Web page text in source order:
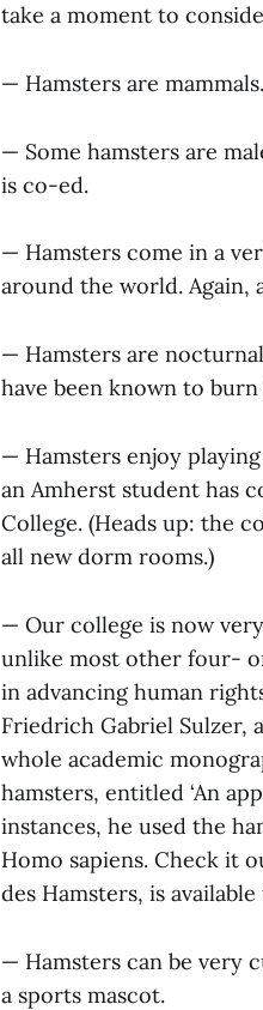
take a moment to
— Hamsters are
— Some hamsters are
is co-ed.
— Hamsters come in a
around the world. Again,
— Hamsters are
have been known to
— Hamsters enjoy
an Amherst student has
College. (Heads up: the
all new dorm rooms.)
— Our college is now
unlike most other four-
in advancing human
Friedrich Gabriel Sulzer,
whole academic
hamsters, entitled ‘An
instances, he used the
Homo sapiens. Check it
des Hamsters, is
— Hamsters can be very
a sports mascot.
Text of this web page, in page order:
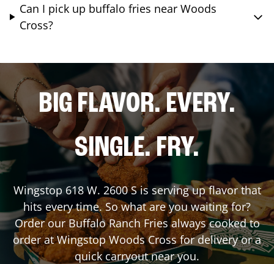
Can I pick up buffalo fries near Woods
Cross?
BIG FLAVOR. EVERY.
SINGLE. FRY.
Wingstop 618 W. 2600 Sis serving up flavor that
hits every time. So what are you waiting for?
Order our Buffalo Ranch Fries always cooked to
order at WingstopWoods Crossfor delivery or a
quick carryout near you.
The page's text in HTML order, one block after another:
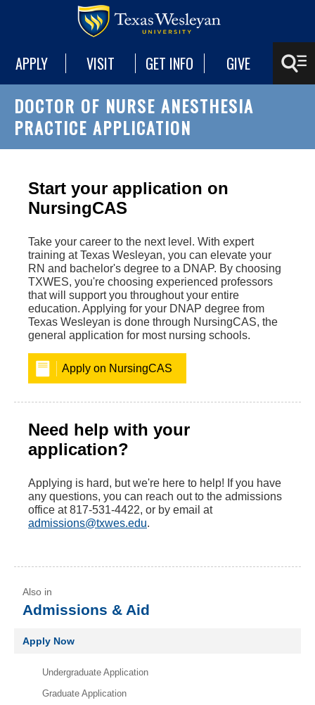
APPLY VISIT GET INFO GIVE
DOCTOR OF NURSE ANESTHESIA
PRACTICE APPLICATION
Start your application on
NursingCAS
Take your career to the next level. With expert
training at Texas Wesleyan, you can elevate your
RN and bachelor's degree to a DNAP. By choosing
TXWES, you're choosing experienced professors
that will support you throughout your entire
education. Applying for your DNAP degree from
Texas Wesleyan is done through NursingCAS, the
general application for most nursing schools.
Apply on NursingCAS
Need help with your
application?
Applying is hard, but we're here to help! If you have
any questions, you can reach out to the admissions
office at 817-531-4422, or by email at
admissions@txwes.edu.
Admissions & Aid
Apply Now
Undergraduate Application
Graduate Application

○ ○ ○

:: Task instructions ::
Please filter the data down to the lines containing the word "NursingCAS".

:: Task answer ::
NursingCAS
Texas Wesleyan is done through NursingCAS, the
Apply on NursingCAS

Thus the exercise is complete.